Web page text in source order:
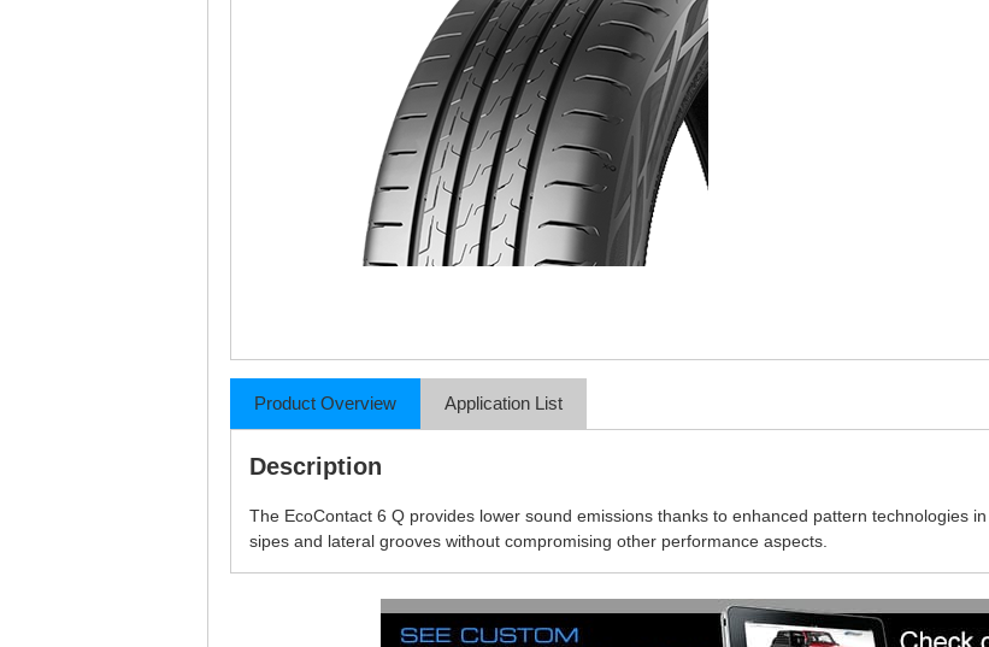
Product Overview Application List
Description
The EcoContact 6 Q provides lower sound emissions thanks to enhanced pattern technologies in
sipes and lateral grooves without compromising other performance aspects.
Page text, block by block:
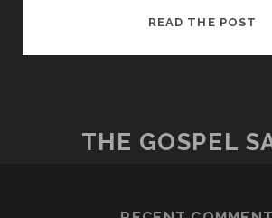
READ THE POST
THE GOSPEL
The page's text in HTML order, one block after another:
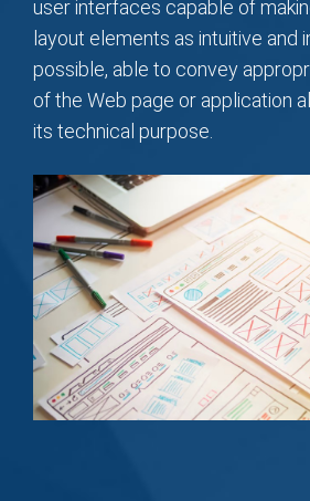
user interfaces capable of
layout elements as intuitive and
possible, able to convey
of the Web page or application
its technical purpose.
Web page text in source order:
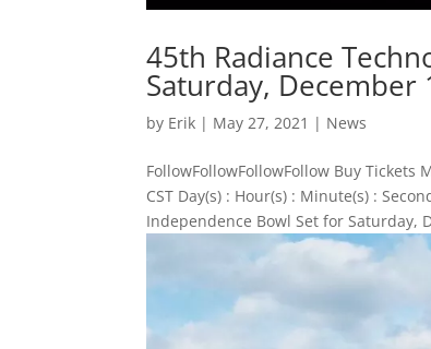
45th Radiance
Saturday, December
by Erik | May 27, 2021 | News
FollowFollowFollowFollow Buy
CST Day(s) : Hour(s) : Minute(s) :
Independence Bowl Set for Saturday,
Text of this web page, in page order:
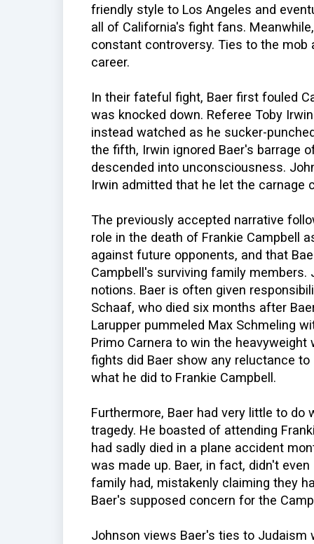
friendly style to Los Angeles and
all of California's fight fans.
constant controversy. Ties to the
career.
In their fateful fight, Baer first fouled
was knocked down. Referee Toby
instead watched as he sucker-
the fifth, Irwin ignored Baer's barrage
descended into unconsciousness.
Irwin admitted that he let the carnage
The previously accepted narrative
role in the death of Frankie Campbell
against future opponents, and that
Campbell's surviving family
notions. Baer is often given
Schaaf, who died six months after
Larupper pummeled Max Schmeling
Primo Carnera to win the
fights did Baer show any reluctance
what he did to Frankie Campbell.
Furthermore, Baer had very little to
tragedy. He boasted of attending
had sadly died in a plane accident
was made up. Baer, in fact, didn't
family had, mistakenly claiming they
Baer's supposed concern for the
Johnson views Baer's ties to Judaism
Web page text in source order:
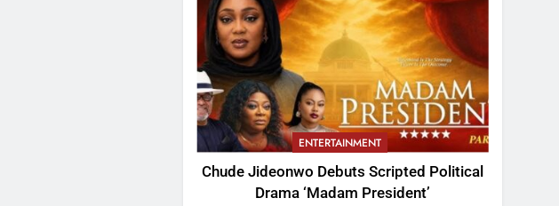
ENTERTAINMENT
Chude Jideonwo Debuts Scripted Political
Drama ‘Madam President’
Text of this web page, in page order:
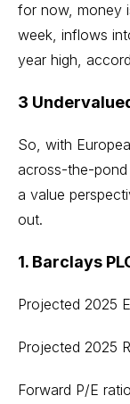
for now, money
week , inflows
year high ,
3
So, with
across-the-
a value
out.
1. Barclays
Projected 2025
Projected 2025
Forward P/E
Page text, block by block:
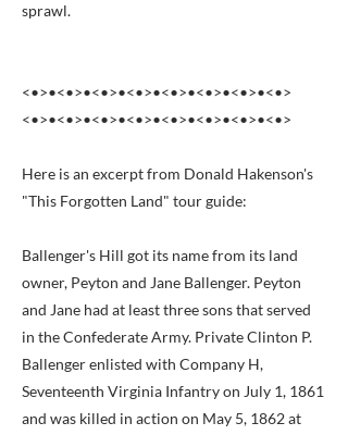
sprawl.
<•>•<•>•<•>•<•>•<•>•<•>•<•>•<•>
<•>•<•>•<•>•<•>•<•>•<•>•<•>•<•>
Here is an excerpt from Donald Hakenson's
"This Forgotten Land" tour guide:
Ballenger's Hill got its name from its land
owner, Peyton and Jane Ballenger. Peyton
and Jane had at least three sons that served
in the Confederate Army. Private Clinton P.
Ballenger enlisted with Company H,
Seventeenth Virginia Infantry on July 1, 1861
and was killed in action on May 5, 1862 at
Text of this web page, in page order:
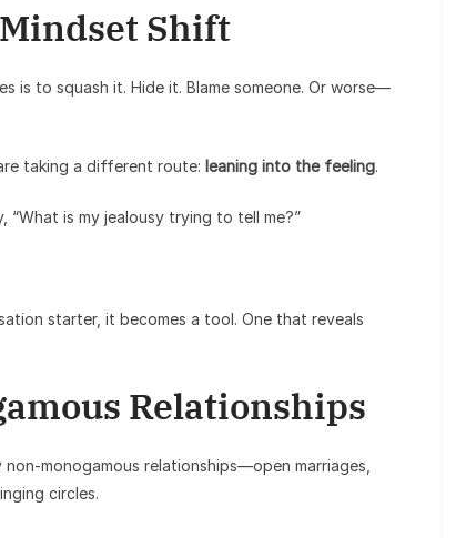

> [Task to carry out]: Without any of its images, the data above should be returned exactly.

> [Answer to this task]:
Web page text in source order:
Product Overview Application List
Description
The EcoContact 6 Q provides lower sound emissions thanks to enhanced pattern technologies in
sipes and lateral grooves without compromising other performance aspects.
Page text, block by block:
READ THE POST
THE GOSPEL
The page's text in HTML order, one block after another:
user interfaces capable of
layout elements as intuitive and
possible, able to convey
of the Web page or application
its technical purpose.
Web page text in source order:
45th Radiance
Saturday, December
by Erik | May 27, 2021 | News
FollowFollowFollowFollow Buy
CST Day(s) : Hour(s) : Minute(s) :
Independence Bowl Set for Saturday,
Text of this web page, in page order:
friendly style to Los Angeles and
all of California's fight fans.
constant controversy. Ties to the
career.
In their fateful fight, Baer first fouled
was knocked down. Referee Toby
instead watched as he sucker-
the fifth, Irwin ignored Baer's barrage
descended into unconsciousness.
Irwin admitted that he let the carnage
The previously accepted narrative
role in the death of Frankie Campbell
against future opponents, and that
Campbell's surviving family
notions. Baer is often given
Schaaf, who died six months after
Larupper pummeled Max Schmeling
Primo Carnera to win the
fights did Baer show any reluctance
what he did to Frankie Campbell.
Furthermore, Baer had very little to
tragedy. He boasted of attending
had sadly died in a plane accident
was made up. Baer, in fact, didn't
family had, mistakenly claiming they
Baer's supposed concern for the
Johnson views Baer's ties to Judaism
Web page text in source order:
ENTERTAINMENT
Chude Jideonwo Debuts Scripted Political
Drama ‘Madam President’
Text of this web page, in page order:
for now, money
week , inflows
year high ,
3
So, with
across-the-
a value
out.
1. Barclays
Projected 2025
Projected 2025
Forward P/E
Page text, block by block:
sprawl.
<•>•<•>•<•>•<•>•<•>•<•>•<•>•<•>
<•>•<•>•<•>•<•>•<•>•<•>•<•>•<•>
Here is an excerpt from Donald Hakenson's
"This Forgotten Land" tour guide:
Ballenger's Hill got its name from its land
owner, Peyton and Jane Ballenger. Peyton
and Jane had at least three sons that served
in the Confederate Army. Private Clinton P.
Ballenger enlisted with Company H,
Seventeenth Virginia Infantry on July 1, 1861
and was killed in action on May 5, 1862 at
Text of this web page, in page order:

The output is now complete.